Thursday, May 10, 2012

Twisted Myth Files (5): Nataraja

The Cosmic Dancer who dances Creation into and out of existence. "The Lord of the Dance." One of the many incarnations/aspects of the Hindu god Shiva.


Most famous story: The sages living in the southern forest regions of India had attained great powers through meditation and ritual, but had grown arrogant and no longer praised the gods. So Shiva appeared in the forest as an ithyphallic mendicant named Bhikshatana and wandered about their villages, begging. Bhikshatana's . . . excitement . . . caused many of the sages' wives and daughters to become enamored with him, so the sages decided to use their powers to destroy this out-of-line beggar. First they summoned a fierce tiger made of fire, whose pelt Bhikshatana made into a loincloth. Next they sent a horde of poisonous snakes, which Bhikshatana hung about himself as jewelery. Then came a mad dwarf, which Bhikshatana stomped upon. (The twisted thing underneath Nataraja's feet in the depiction above is this wild dwarf.) A third eye formed in the beggar's forehead, two extra arms grew out from his torso, fire blazed into life in his upper left hand—and Shiva-as-Nataraja danced the Ananda Tanvara, which caused the monks to realize exactly who he was and recognize the error of their worship-neglecting ways.

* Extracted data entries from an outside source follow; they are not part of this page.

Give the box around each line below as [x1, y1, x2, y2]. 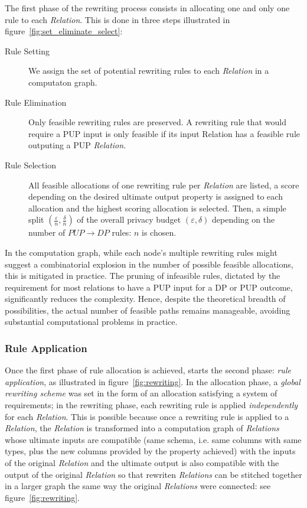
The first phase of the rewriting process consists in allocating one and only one [5, 2, 290, 14]
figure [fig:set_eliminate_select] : [5, 25, 123, 37]
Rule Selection [5, 158, 56, 171]
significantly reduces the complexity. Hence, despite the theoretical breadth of [5, 292, 286, 305]
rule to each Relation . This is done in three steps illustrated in [5, 13, 230, 25]
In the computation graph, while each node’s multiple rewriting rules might [5, 246, 277, 258]
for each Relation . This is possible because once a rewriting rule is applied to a [5, 410, 289, 422]
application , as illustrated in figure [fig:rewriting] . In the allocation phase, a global [5, 375, 301, 387]
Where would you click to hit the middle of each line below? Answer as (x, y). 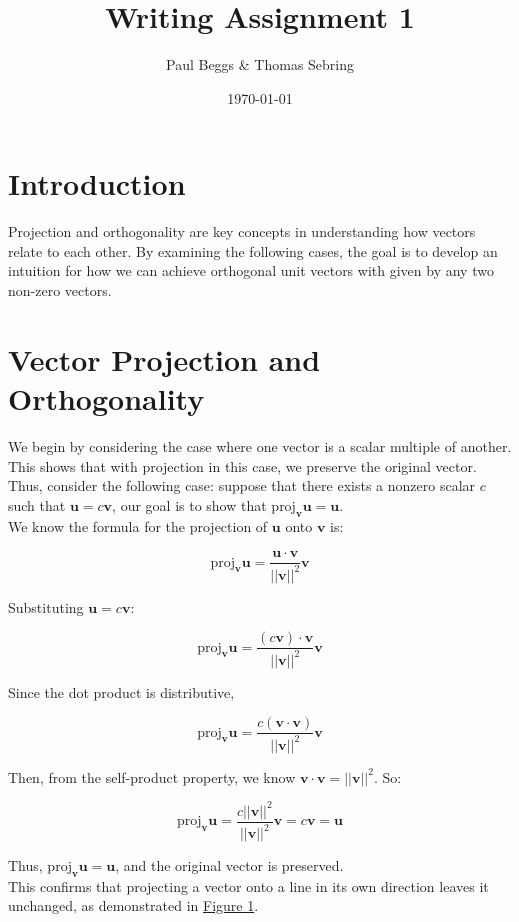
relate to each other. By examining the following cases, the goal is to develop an (253, 250)
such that (37, 504)
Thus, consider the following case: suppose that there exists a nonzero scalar (242, 485)
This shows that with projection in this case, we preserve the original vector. (242, 465)
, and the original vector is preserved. (229, 865)
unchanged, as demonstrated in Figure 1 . (133, 905)
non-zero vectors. (60, 290)
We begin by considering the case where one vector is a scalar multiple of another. (260, 445)
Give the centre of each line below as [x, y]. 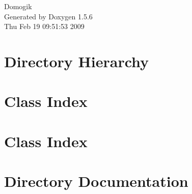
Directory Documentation [96, 181]
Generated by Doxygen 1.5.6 [48, 16]
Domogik [18, 6]
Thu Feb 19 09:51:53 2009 [44, 26]
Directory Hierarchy [77, 61]
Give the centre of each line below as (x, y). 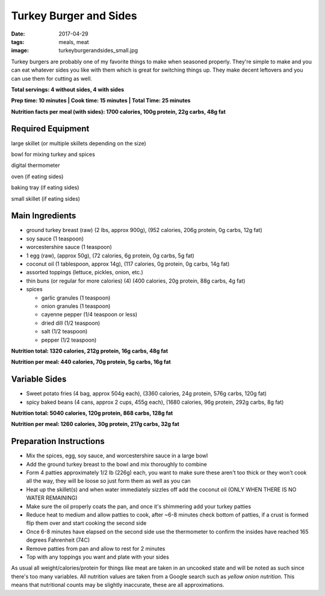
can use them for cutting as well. (52, 78)
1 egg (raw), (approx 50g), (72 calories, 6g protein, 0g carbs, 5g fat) (110, 256)
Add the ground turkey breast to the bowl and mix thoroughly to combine (116, 464)
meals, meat (74, 42)
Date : (18, 34)
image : (20, 51)
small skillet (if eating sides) (46, 198)
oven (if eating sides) (37, 176)
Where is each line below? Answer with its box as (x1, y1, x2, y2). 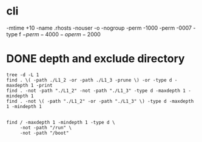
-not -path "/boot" (19, 130, 69, 136)
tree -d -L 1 (6, 71, 39, 78)
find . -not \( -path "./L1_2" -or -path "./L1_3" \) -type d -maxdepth (6, 98, 194, 104)
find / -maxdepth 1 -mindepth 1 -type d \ (6, 119, 115, 125)
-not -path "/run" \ (19, 124, 72, 131)
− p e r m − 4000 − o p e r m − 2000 (22, 30, 101, 37)
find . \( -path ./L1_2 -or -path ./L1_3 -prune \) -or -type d (6, 77, 172, 83)
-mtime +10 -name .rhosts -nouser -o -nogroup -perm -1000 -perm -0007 (6, 24, 192, 31)
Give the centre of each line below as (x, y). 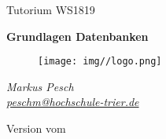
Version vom (36, 128)
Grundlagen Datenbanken (77, 36)
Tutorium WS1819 (51, 9)
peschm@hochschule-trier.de (73, 102)
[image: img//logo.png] (100, 62)
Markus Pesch (40, 86)
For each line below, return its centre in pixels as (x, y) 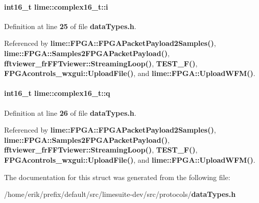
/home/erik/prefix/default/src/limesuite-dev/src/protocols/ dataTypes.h (120, 194)
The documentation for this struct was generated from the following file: (117, 177)
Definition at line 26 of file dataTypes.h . (70, 112)
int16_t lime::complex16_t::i (56, 6)
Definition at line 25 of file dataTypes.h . (70, 26)
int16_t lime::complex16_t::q (57, 93)

The first depictions of Shiva as the Lord of the Dance appear in bronzes crafted in 10th - 12th century India. Nataraja is nowadays more a symbol than anything else, although he is to this day revered in India and elsewhere. As Ananda Coomaraswamy says in his essay "The Dance of Siva," "Whatever the origins of Siva's dance, it became in time the clearest image of the activity of God which any art or religion can boast of." To this day the Nataraja symbol be found in both Eastern and Western culture.

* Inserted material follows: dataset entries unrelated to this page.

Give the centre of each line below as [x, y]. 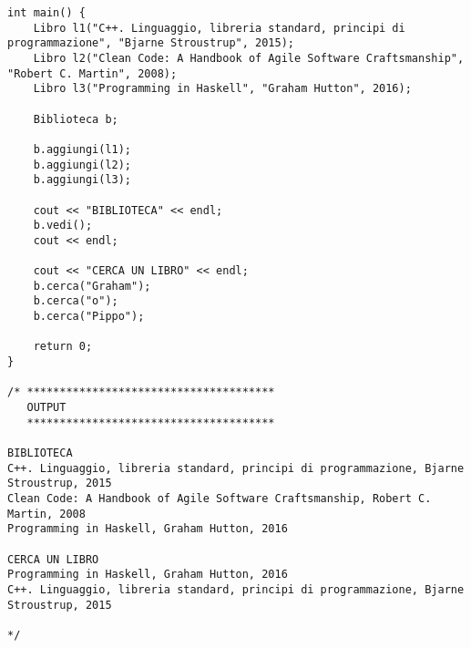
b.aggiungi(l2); [82, 165]
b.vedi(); [63, 226]
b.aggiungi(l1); [82, 149]
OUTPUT [46, 408]
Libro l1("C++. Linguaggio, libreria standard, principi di [219, 28]
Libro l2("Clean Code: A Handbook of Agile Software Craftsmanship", [249, 58]
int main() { [46, 13]
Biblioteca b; [76, 119]
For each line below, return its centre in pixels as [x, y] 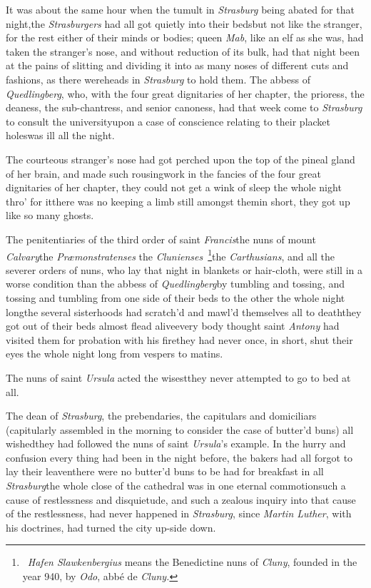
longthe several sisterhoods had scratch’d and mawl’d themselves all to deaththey [184, 311]
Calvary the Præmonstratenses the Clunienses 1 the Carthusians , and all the [171, 255]
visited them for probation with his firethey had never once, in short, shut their [179, 339]
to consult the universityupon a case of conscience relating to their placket [168, 121]
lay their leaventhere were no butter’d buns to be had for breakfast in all [165, 471]
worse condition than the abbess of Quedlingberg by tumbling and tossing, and [175, 284]
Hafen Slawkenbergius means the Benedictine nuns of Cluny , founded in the [192, 562]
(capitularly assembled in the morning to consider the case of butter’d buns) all [180, 429]
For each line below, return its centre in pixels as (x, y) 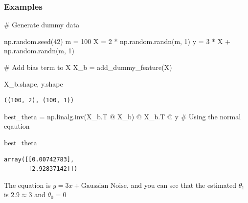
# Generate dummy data (42, 25)
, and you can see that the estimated (181, 185)
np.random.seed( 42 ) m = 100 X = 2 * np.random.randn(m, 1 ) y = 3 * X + (117, 41)
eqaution (17, 126)
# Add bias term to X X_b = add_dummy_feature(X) (88, 67)
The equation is (27, 185)
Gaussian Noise (104, 186)
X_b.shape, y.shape (34, 83)
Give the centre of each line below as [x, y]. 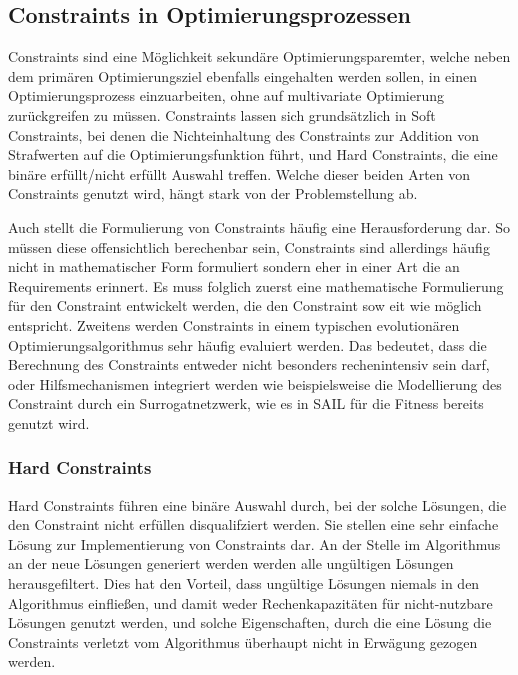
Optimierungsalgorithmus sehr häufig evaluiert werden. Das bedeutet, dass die [247, 344]
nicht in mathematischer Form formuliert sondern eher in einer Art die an [234, 266]
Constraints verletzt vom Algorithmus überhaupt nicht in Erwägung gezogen [243, 641]
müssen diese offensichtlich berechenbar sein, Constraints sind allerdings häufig [249, 246]
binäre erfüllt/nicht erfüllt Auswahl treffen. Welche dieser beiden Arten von [239, 173]
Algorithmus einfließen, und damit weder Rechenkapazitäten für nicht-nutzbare [250, 602]
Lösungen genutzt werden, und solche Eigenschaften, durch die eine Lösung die [250, 622]
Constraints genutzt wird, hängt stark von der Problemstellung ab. [213, 193]
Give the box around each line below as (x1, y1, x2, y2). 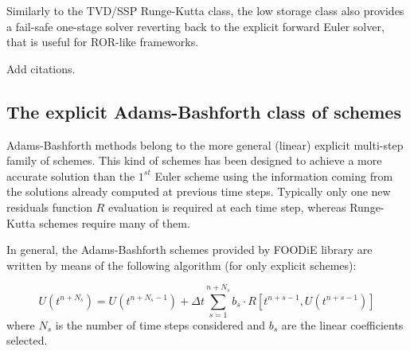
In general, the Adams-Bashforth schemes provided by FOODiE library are (6, 241, 373, 258)
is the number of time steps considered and (55, 316, 266, 333)
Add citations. (6, 60, 76, 76)
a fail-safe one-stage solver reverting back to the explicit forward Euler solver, (6, 18, 385, 34)
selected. (6, 332, 48, 349)
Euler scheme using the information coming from (154, 167, 393, 184)
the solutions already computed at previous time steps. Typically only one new (6, 183, 391, 200)
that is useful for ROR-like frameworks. (6, 33, 199, 50)
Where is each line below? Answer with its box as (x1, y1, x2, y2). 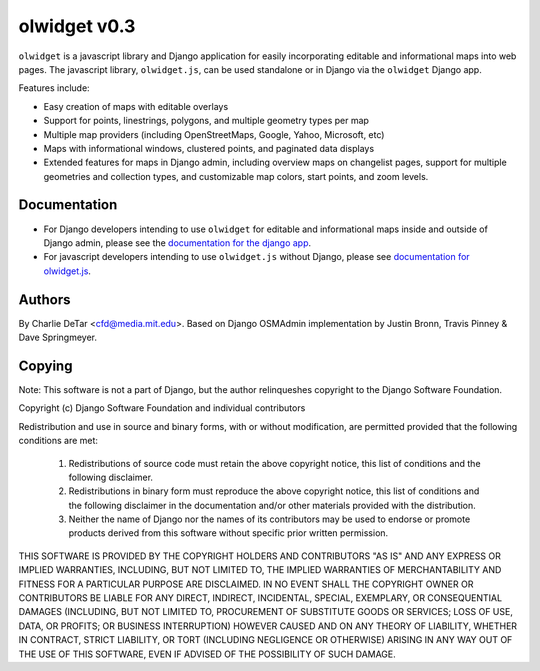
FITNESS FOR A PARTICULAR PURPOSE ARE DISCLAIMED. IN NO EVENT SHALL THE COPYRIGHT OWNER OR (18, 578, 474, 590)
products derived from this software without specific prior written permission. (68, 527, 389, 539)
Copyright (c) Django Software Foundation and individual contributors (18, 402, 306, 414)
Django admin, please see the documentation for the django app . (43, 236, 312, 249)
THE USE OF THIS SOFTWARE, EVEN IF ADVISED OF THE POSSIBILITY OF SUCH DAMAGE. (18, 648, 397, 660)
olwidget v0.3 (18, 15, 136, 37)
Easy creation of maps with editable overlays (43, 100, 229, 112)
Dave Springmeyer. (18, 331, 98, 344)
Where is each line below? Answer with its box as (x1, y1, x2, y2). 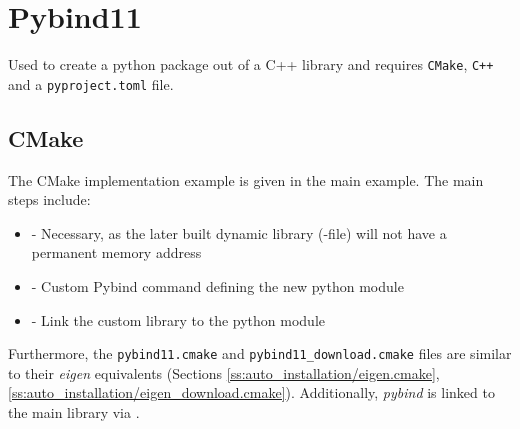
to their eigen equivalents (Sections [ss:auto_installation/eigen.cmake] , (8, 362, 440, 383)
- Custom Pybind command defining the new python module (31, 276, 404, 297)
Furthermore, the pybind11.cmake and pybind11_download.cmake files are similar (8, 343, 512, 364)
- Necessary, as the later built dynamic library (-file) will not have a (31, 222, 447, 243)
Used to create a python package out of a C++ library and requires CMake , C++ (8, 54, 494, 75)
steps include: (8, 189, 91, 210)
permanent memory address (31, 242, 202, 263)
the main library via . (8, 402, 140, 423)
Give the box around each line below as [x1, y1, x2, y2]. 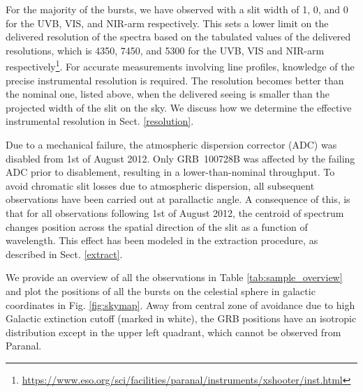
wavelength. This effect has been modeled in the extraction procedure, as [6, 233, 318, 248]
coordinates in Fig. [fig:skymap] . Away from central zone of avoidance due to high [6, 297, 355, 312]
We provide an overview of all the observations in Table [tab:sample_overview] [6, 270, 343, 285]
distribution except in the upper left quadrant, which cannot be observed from [6, 324, 341, 339]
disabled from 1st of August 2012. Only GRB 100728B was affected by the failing [6, 151, 355, 165]
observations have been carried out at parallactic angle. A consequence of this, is [6, 192, 350, 206]
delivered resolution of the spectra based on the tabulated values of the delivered [6, 29, 351, 44]
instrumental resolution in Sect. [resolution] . [6, 114, 194, 128]
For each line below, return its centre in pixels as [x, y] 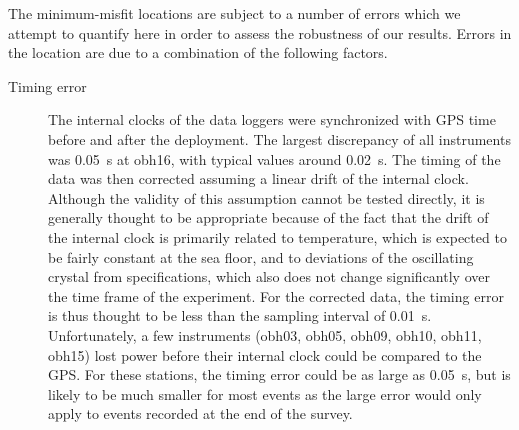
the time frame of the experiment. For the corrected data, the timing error [276, 295]
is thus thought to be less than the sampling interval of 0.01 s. [240, 315]
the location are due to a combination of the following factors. [198, 52]
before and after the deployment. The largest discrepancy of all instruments [279, 138]
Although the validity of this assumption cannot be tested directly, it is [266, 197]
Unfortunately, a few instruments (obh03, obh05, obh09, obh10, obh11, [265, 334]
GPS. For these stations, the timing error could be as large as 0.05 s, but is [279, 374]
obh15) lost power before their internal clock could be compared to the [265, 354]

Powers and Abilities: Beyond comprehension. Not many mythological beings have the power of creation and destruction literally resting in the palm of their hand. Mythological beings gain their powers from ken, or "knowledge-of". The more well-known a mytho is in the great Mind of humankind, the more ken they have to utilize. Shiva-as-Nataraja may be to many just a symbol, but sometimes symbols have frightening power. Again, Coomaraswamy, "A great motif in religion or art, any great symbol, becomes all things to all men." As to whether or not Nataraja dancing the Samhara portion of his Ananda Tanvara could actually destroy the universe . . . well, we all know what happened in Eden last summer.

UPDATE - 5/9/12: This agent was on the scene for that scene, and that that ball of fire gripped in Nataraja's upper left hand is hot hot hot!